Stored data =>

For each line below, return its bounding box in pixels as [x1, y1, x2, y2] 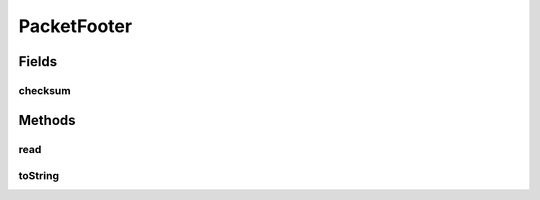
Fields [18, 53, 58, 70]
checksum [18, 83, 71, 97]
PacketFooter [18, 15, 133, 37]
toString [18, 169, 60, 183]
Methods [18, 111, 76, 129]
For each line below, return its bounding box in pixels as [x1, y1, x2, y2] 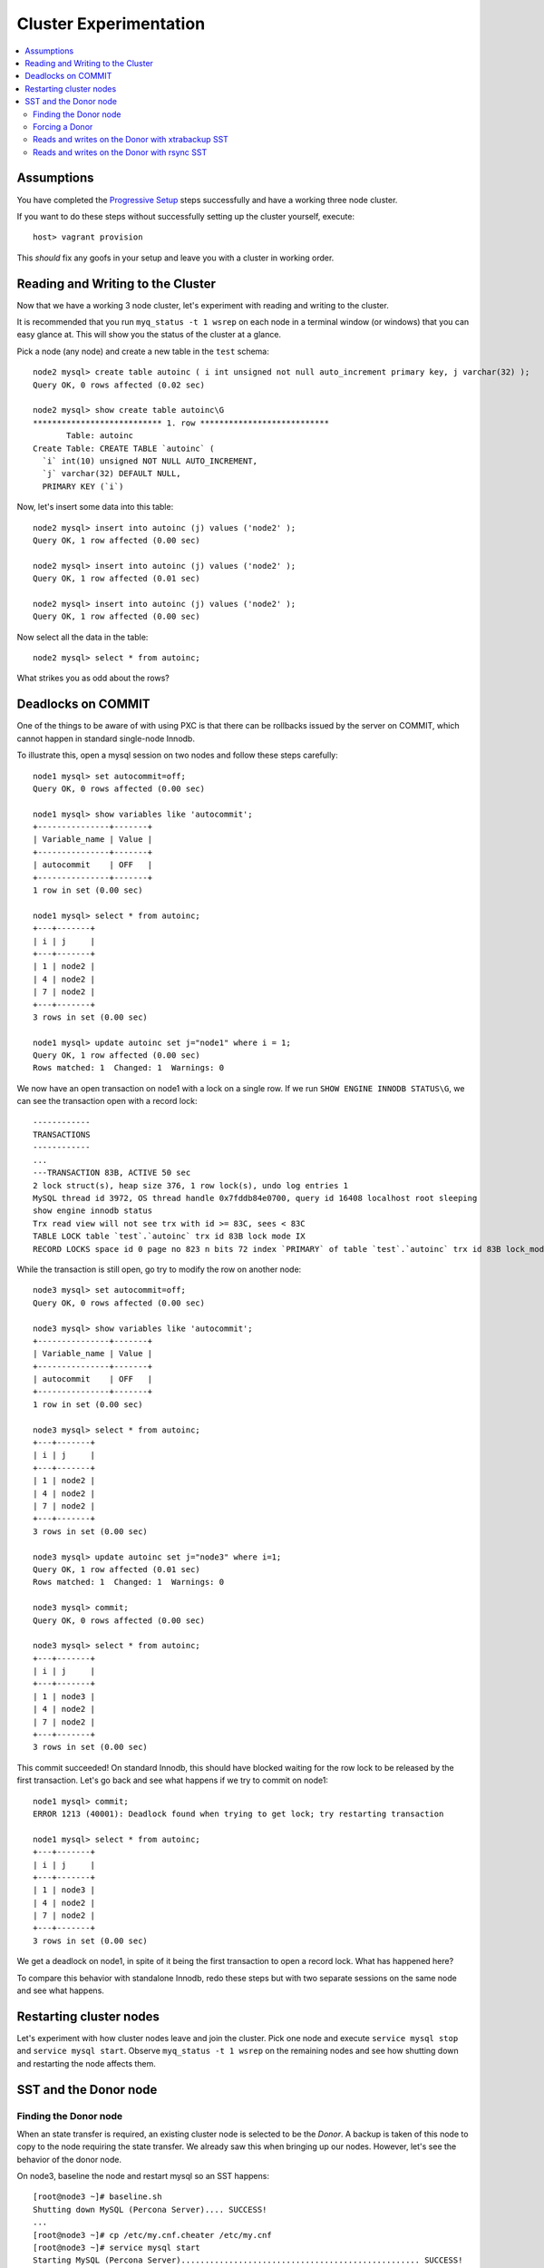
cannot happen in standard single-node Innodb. [16, 733, 195, 744]
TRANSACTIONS [33, 1129, 91, 1140]
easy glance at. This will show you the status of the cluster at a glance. [16, 329, 281, 340]
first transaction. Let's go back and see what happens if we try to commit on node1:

TASK STATEMENT => Write the records out again verbatim and omit the pictures they contain.

ANSWER FOR THIS EXERCISE =>
For each line below, return its bounding box in pixels as [x1, y1, x2, y2] 
Fields [18, 53, 58, 70]
checksum [18, 83, 71, 97]
PacketFooter [18, 15, 133, 37]
toString [18, 169, 60, 183]
Methods [18, 111, 76, 129]
For each line below, return its bounding box in pixels as [x1, y1, x2, y2] 
cannot happen in standard single-node Innodb. [16, 733, 195, 744]
TRANSACTIONS [33, 1129, 91, 1140]
easy glance at. This will show you the status of the cluster at a glance. [16, 329, 281, 340]
first transaction. Let's go back and see what happens if we try to commit on node1:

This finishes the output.